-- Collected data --
_ _ _ _

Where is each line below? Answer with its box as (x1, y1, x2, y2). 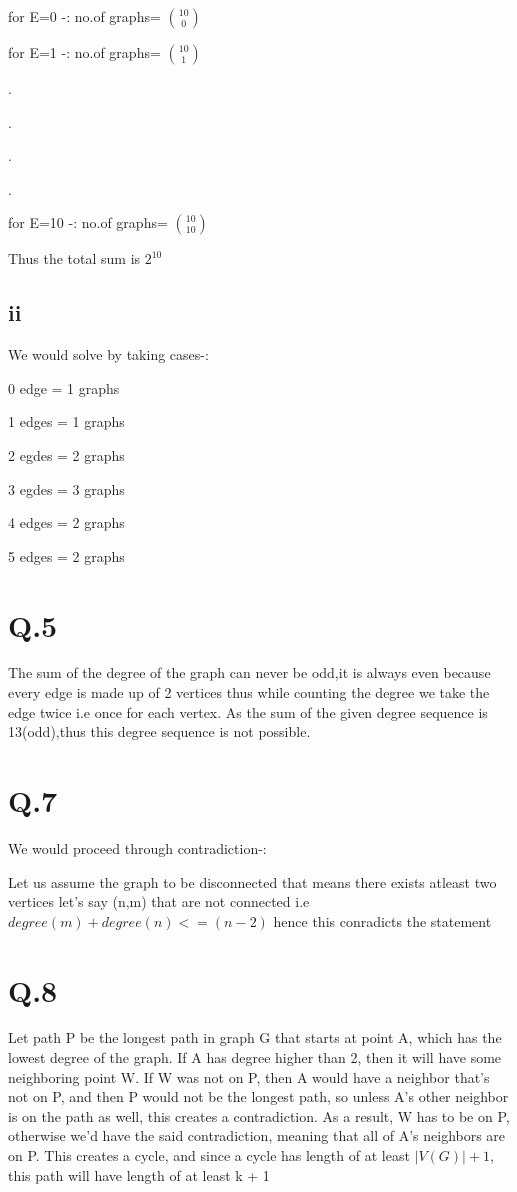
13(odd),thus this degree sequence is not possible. (8, 721, 311, 742)
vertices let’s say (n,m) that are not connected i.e (8, 891, 310, 912)
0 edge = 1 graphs (8, 377, 120, 398)
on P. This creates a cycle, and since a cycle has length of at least (8, 1145, 410, 1166)
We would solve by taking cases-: (8, 344, 209, 365)
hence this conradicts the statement (273, 910, 492, 931)
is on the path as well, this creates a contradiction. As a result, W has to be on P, (8, 1105, 510, 1126)
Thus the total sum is (8, 248, 141, 269)
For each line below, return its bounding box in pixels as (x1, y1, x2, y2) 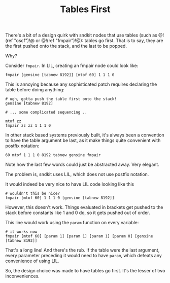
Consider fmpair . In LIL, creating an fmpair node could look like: (5, 62, 139, 69)
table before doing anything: (5, 87, 64, 93)
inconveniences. (5, 273, 40, 279)
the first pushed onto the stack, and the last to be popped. (5, 43, 127, 49)
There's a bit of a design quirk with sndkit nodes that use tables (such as (5, 32, 157, 39)
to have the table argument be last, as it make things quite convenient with (5, 137, 161, 144)
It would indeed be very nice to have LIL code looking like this (5, 181, 134, 187)
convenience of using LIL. (5, 258, 59, 264)
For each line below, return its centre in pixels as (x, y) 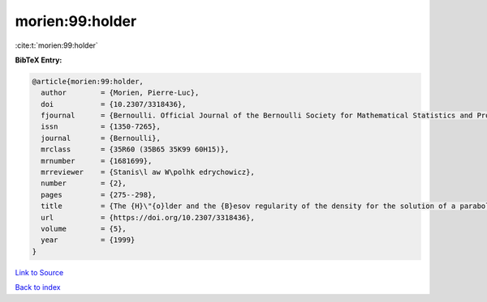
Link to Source (39, 272)
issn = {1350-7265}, (101, 127)
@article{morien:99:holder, (88, 81)
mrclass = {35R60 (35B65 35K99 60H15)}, (135, 149)
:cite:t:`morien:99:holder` (57, 45)
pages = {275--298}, (99, 195)
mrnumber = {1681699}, (97, 161)
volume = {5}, (84, 229)
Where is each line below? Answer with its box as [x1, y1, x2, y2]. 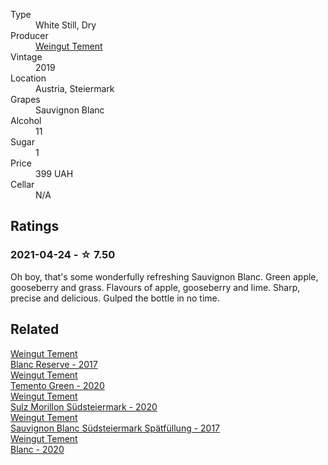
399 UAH [35, 168, 74, 179]
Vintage [10, 51, 43, 63]
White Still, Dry [35, 19, 97, 31]
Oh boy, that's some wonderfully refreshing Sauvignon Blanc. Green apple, [10, 270, 319, 283]
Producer [10, 30, 49, 41]
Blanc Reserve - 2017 [10, 358, 98, 370]
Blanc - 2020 [10, 443, 65, 455]
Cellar [10, 179, 35, 190]
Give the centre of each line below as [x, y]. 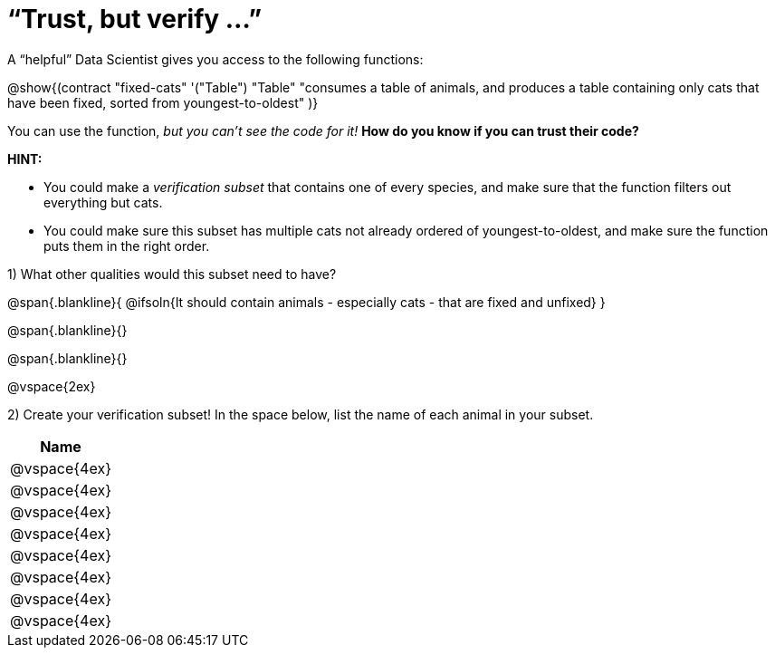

_ _ _ _

-- WORK INSTRUCTIONS --
Repeat only the lines between the top of the entries above and the line containing "hence this conradicts", both ends included, without the pictures.

-- WRITTEN SOLUTION --
Where is each line below? Answer with its box as (x1, y1, x2, y2). 
13(odd),thus this degree sequence is not possible. (8, 721, 311, 742)
vertices let’s say (n,m) that are not connected i.e (8, 891, 310, 912)
0 edge = 1 graphs (8, 377, 120, 398)
on P. This creates a cycle, and since a cycle has length of at least (8, 1145, 410, 1166)
We would solve by taking cases-: (8, 344, 209, 365)
hence this conradicts the statement (273, 910, 492, 931)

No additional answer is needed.